The task calls for an exact copy of the records, without any images.

*** Opening of INFORMATION ***

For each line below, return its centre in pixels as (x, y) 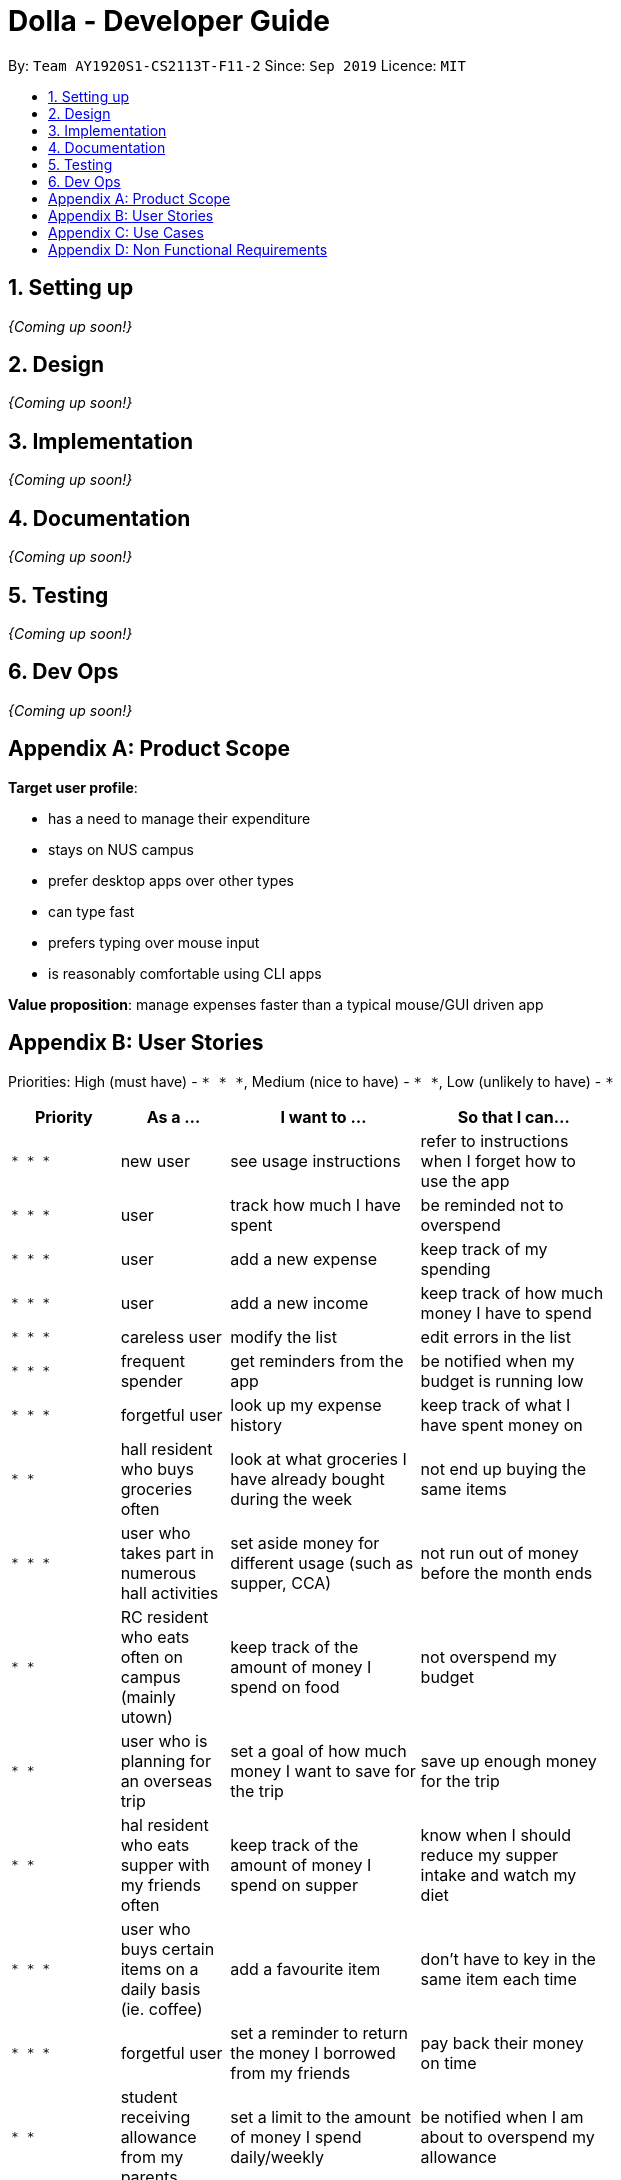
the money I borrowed (313, 2052)
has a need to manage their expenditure (179, 818)
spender (151, 1380)
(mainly (148, 1696)
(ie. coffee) (161, 2008)
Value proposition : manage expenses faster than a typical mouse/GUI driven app (276, 1004)
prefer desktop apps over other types (171, 880)
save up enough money (508, 1760)

*** Close of INFORMATION ***

TASK RESULT:
For each line below, return its centre in pixels as (x, y) 
the money I borrowed (313, 2052)
has a need to manage their expenditure (179, 818)
spender (151, 1380)
(mainly (148, 1696)
(ie. coffee) (161, 2008)
Value proposition : manage expenses faster than a typical mouse/GUI driven app (276, 1004)
prefer desktop apps over other types (171, 880)
save up enough money (508, 1760)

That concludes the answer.